- **Problem statement**
Give again, word for word, each line below starting at the one that contains "(options, args) = parser.parse_args(argv)" and ending at the one that contains "ricerca e poi".

- **Data excerpts**
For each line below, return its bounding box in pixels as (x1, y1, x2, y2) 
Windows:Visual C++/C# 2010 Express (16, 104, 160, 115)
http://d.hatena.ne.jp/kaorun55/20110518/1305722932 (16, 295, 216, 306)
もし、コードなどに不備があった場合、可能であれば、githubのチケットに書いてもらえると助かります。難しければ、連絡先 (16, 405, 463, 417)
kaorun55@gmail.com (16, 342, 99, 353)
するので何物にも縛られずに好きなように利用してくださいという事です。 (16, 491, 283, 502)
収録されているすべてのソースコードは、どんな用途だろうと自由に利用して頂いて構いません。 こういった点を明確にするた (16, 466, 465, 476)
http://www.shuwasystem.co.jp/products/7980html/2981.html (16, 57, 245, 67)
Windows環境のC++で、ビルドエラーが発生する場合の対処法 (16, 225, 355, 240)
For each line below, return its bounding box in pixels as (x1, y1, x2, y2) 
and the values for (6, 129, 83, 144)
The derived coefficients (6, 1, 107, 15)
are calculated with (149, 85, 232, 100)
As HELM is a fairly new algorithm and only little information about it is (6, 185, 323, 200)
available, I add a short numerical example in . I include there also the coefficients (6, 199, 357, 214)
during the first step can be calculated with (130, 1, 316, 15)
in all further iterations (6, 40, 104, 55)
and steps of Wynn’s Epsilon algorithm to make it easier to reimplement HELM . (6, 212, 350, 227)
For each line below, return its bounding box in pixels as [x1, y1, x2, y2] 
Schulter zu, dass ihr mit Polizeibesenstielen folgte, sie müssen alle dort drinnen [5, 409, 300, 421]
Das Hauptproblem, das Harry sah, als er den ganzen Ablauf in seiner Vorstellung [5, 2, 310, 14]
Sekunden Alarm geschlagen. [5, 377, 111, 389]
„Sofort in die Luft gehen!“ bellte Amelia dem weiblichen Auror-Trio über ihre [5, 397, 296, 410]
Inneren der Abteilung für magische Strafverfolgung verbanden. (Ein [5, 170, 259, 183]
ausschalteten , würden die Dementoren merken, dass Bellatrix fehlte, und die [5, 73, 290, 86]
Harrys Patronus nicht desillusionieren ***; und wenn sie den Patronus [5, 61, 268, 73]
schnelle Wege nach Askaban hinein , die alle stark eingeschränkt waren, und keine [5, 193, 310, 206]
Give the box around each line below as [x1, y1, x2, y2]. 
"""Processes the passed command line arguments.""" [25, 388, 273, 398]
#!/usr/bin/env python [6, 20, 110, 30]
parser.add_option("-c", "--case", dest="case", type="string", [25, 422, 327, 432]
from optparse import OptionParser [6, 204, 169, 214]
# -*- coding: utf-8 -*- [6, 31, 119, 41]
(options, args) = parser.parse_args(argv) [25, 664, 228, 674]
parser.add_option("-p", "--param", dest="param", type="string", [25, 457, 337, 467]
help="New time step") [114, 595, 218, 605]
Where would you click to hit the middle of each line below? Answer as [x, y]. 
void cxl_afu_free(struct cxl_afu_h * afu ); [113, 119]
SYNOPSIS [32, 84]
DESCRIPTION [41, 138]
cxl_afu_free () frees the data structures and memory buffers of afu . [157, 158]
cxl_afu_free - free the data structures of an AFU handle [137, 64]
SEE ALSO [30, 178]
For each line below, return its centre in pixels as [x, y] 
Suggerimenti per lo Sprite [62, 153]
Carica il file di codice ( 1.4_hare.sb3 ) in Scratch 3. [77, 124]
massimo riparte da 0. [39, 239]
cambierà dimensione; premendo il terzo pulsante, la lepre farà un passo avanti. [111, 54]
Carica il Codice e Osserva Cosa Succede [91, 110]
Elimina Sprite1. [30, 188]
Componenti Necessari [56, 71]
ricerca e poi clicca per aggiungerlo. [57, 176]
==
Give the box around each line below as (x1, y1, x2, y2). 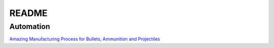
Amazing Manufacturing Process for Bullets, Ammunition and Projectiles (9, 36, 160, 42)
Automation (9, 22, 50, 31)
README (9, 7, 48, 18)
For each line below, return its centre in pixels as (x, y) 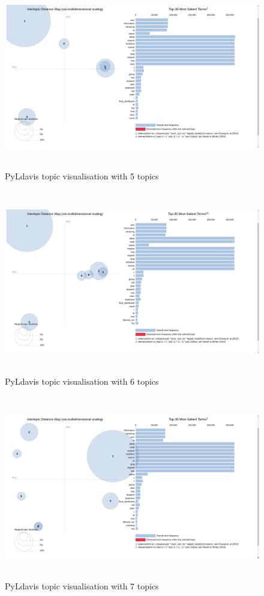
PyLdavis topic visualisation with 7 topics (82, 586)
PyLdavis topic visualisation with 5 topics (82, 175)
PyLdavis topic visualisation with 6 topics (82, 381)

- **Finished exercise**
(options, args) = parser.parse_args(argv) [25, 664, 228, 674]
parser.add_option("-p", "--param", dest="param", type="string", [25, 457, 337, 467]
help="New time step") [114, 595, 218, 605]
Where would you click to hit the middle of each line below? Answer as [x, y]. 
void cxl_afu_free(struct cxl_afu_h * afu ); [113, 119]
SYNOPSIS [32, 84]
DESCRIPTION [41, 138]
cxl_afu_free () frees the data structures and memory buffers of afu . [157, 158]
cxl_afu_free - free the data structures of an AFU handle [137, 64]
SEE ALSO [30, 178]
For each line below, return its centre in pixels as [x, y] 
Suggerimenti per lo Sprite [62, 153]
Carica il file di codice ( 1.4_hare.sb3 ) in Scratch 3. [77, 124]
massimo riparte da 0. [39, 239]
cambierà dimensione; premendo il terzo pulsante, la lepre farà un passo avanti. [111, 54]
Carica il Codice e Osserva Cosa Succede [91, 110]
Elimina Sprite1. [30, 188]
Componenti Necessari [56, 71]
ricerca e poi clicca per aggiungerlo. [57, 176]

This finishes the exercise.